# Pop-up ads bother me



## Lucky Lance (Dec 29, 2004)

Do you guys get bothered by these new POP-UP ads, (if they show up like they do on my end)?. Usually I end up SKIPPING them, (which takes 5-6 seconds), but that's not my issue. My issue is: I come here to surf all the forums about RC racing, not to get FORCED into looking at POP-UP ads.. What are your thoughts?


----------



## T Tom (Jun 5, 2009)

*Pop-up ads*

Generally I agree, but if they are what it takes to keep Hobby Talk available to us so be it.


----------



## race71 (Oct 20, 2010)

Use Adfender and popups and ads on most sites disappear as well as load the web site faster. :thumbsup: http://adfender.com/


----------



## jdearhart (May 11, 2006)

race71 said:


> Use Adfender and popups and ads on most sites disappear as well as load the web site faster. :thumbsup: http://adfender.com/


:thumbsup::thumbsup:


----------



## Promatchracer (Sep 28, 2001)

They are not POP up ads 
HT is not directly responsible for them 
Please if there is an issue Use the contact us link or Report a post link 
We are looking into the redirecting to a different page


----------



## OvalTrucker (Dec 14, 2003)

It is VERY annoying.
Paid member's paid to avoid these sorts of things!


----------



## Promatchracer (Sep 28, 2001)

Promatchracer said:


> They are not POP up ads
> HT is not directly responsible for them
> Please if there is an issue Use the contact us link or Report a post link
> We are looking into the redirecting to a different page


Please everybody read this 
Hobbytalk is Looking into this problem As of right now it is not something that was done on purpose. They are looking into it


----------



## nutz4rc (Oct 14, 2003)

I appreciate that it is being worked on. I tried the contact us but no one responded. I used this in the past and ask that a thread be removed and no one answered it then. Is it possible the messages are being stopped by a spam filter?


----------



## Promatchracer (Sep 28, 2001)

I am not sure where the contact email goes to 
Best is to report post or PM me directly


----------



## nutz4rc (Oct 14, 2003)

The Contact Us didn't work when Hank had the site so that is nothing new. In future, I will send anything to you. Thanks.


----------



## swtour (Oct 8, 2001)

...they are ANNOYING - who ever is responsible - GRRRR


----------



## SJacquez (Sep 28, 2001)

I get the pop up ad on my home computer. 

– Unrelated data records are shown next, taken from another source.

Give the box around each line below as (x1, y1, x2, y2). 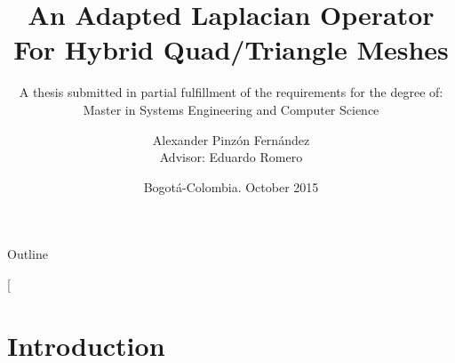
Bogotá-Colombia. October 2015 (143, 177, 319, 196)
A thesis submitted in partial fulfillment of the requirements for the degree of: (19, 83, 443, 101)
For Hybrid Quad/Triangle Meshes (13, 31, 449, 68)
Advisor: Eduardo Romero (159, 148, 303, 166)
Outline (7, 245, 48, 263)
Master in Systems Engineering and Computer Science (83, 100, 379, 118)
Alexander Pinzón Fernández (152, 130, 310, 149)
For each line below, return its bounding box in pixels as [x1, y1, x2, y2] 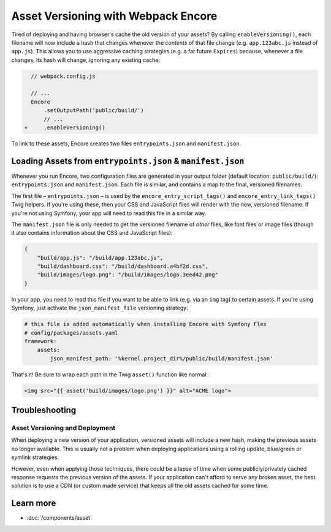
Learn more [11, 498, 56, 509]
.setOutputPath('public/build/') [44, 107, 144, 114]
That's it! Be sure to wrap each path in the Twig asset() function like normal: [11, 371, 208, 378]
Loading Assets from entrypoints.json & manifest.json [11, 156, 245, 166]
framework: [24, 338, 57, 344]
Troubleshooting [11, 405, 77, 416]
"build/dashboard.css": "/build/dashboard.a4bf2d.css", [37, 263, 209, 270]
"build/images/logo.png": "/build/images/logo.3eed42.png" [37, 272, 219, 278]

No pop ups on the work computer.


----------



## Lucky Lance (Dec 29, 2004)

*Sorry*

I started this thread, not only because I was PIS ED about these ads, but also because I had NO IDEA on WHO to contact, or WHERE to contact them on this site...I will look for the ads to DISAPEAR and I will CONTINUE to SUPPORT this site, (best, in my opinion). Once again, all I can say is SORRY!


----------